Last Saturday, as the St. Patrick’s Parade filled Fifth Avenue with the music of bagpipes and marching bands, Bishop Nicholas DiMarzio of Brooklyn and Cardinal Timothy Dolan, Archbishop of New York, greeted the crowd from the sidewalk in front of Saint Patrick’s Cathedral. It was a symbolic image – two descendants of Irish and Italian immigrants as the leaders of the Catholic Church in the greatest city of the world.
The people in the parade were celebrating their Irish heritage, of course, but they were also celebrating two successful evangelization processes – the evangelization of Ireland by Saint Patrick, and the growth of the Catholic Church in America created by successive waves of Irish immigrants.
Poor Irish immigrants built the foundations of the Catholic Church in New York and many other cities in America. German, Polish, Italian immigrants jointed the Irish faithful during the 1800’s and the 1900’s.
In many of their countries of origin, Catholicism was the official religion, but they soon realized that in their new country, they would need to build the churches if they wanted to worship. Build they did, and they kept the faith alive.
Italian and Irish Catholics for almost two centuries have been the backbone of the Church in America. Today, the faithful come from the peripheries of the world, especially from Latin America.
One thing though remains constant – it is still a church of immigrants, as it has been for most of its history. More often than not, Catholics in America have been poor newcomers seen with distrust or skepticism by older, more established communities. And immigration remains a hot political issue, as it has been during several periods of our history.
While rejection has been a typical reaction to the arrival of large numbers of new immigrants, the situation today presents special challenges. The assimilation process for immigrants of yesteryear was more painful than it is today. Communications with family and friends in the old country were difficult and slow. On the other hand, the assimilation process under these strenuous circumstances was accomplished in a shorter time.
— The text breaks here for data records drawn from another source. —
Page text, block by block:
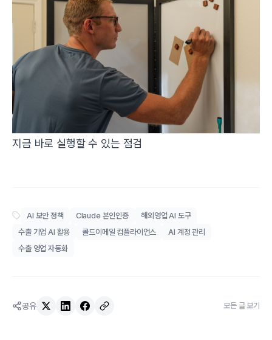
지금 바로 실행할 수 있는 점검
AI 보안 정책 Claude 본인인증
해외영업 AI 도구
수출 기업 AI 활용
콜드이메일 컴플라이언스
AI 계정 관리
수출 영업 자동화
공유 모든 글 보기
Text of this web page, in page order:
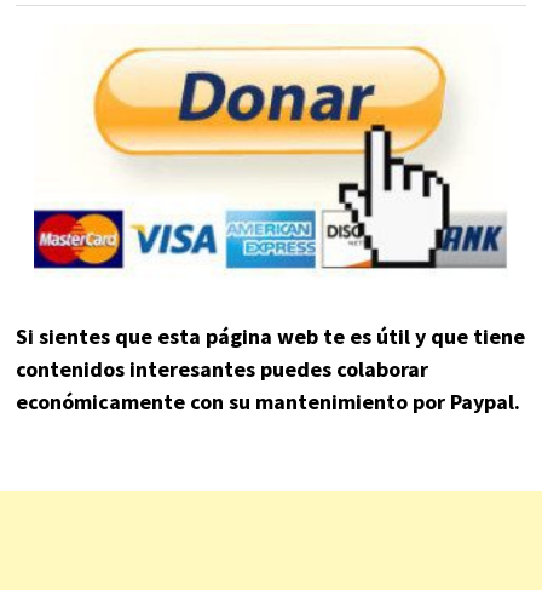
Si sientes que esta página web te es útil y que tiene
contenidos interesantes puedes colaborar
económicamente con su mantenimiento por Paypal.

The process of becoming an American takes longer today. People go back to their original lands quite often; they can communicate instantly with the relatives they left behind. The old notion of the melting pot has been replaced in some quarters by that of the cultural mosaic. Sometimes the very notion of integration is rejected. We no longer have a consensus about how immigrants can become Americans.
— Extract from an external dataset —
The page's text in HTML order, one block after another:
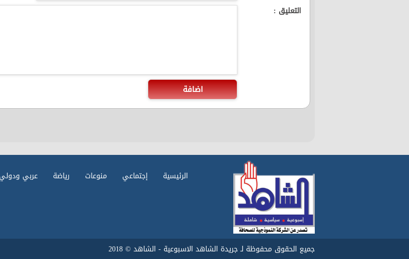
التعليق :
اضافة
الرئيسية إجتماعي منوعات رياضة عربي ودولي
جميع الحقوق محفوظة لـ جريدة الشاهد الاسبوعية - الشاهد © 2018

As Christians, we know what Jesus said: “Come, you whom my Father has blessed, take as your heritage the kingdom prepared for you since the foundation of the world. For I was hungry and you gave me food, I was thirsty and you gave me drink, I was a stranger and you made me welcome.”
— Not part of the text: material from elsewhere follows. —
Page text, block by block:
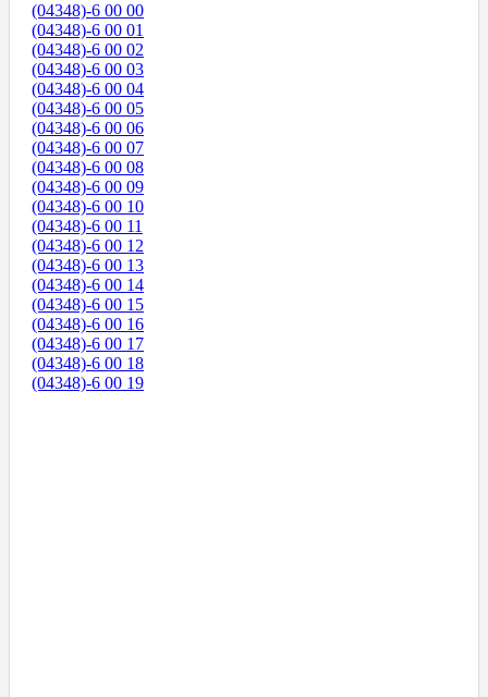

As American citizens, we need to work for the integrity of the country and the welfare of its citizens. A welcoming attitude and respect for the law should be compatible. We need to be able to discuss our differences and reach compromises. St. Patrick’s Day, and indeed the season of Lent, is a perfect time to remember our immigrant ancestors and to think seriously, without prejudice, about what we need today to keep America – the land of opportunity and a nation of immigrants – true to itself.